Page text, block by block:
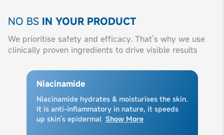
NO BS IN YOUR PRODUCT
We prioritise safety and efficacy. That’s why we use
clinically proven ingredients to drive visible results
Niacinamide
Niacinamide hydrates & moisturises the skin.
It is anti-inflammatory in nature, it speeds
up skin's epidermal Show More

**What is required:**
The required output is each record above, reproduced exactly, without its pictures.

**Result:**
Page text, block by block:
NO BS IN YOUR PRODUCT
We prioritise safety and efficacy. That’s why we use
clinically proven ingredients to drive visible results
Niacinamide
Niacinamide hydrates & moisturises the skin.
It is anti-inflammatory in nature, it speeds
up skin's epidermal Show More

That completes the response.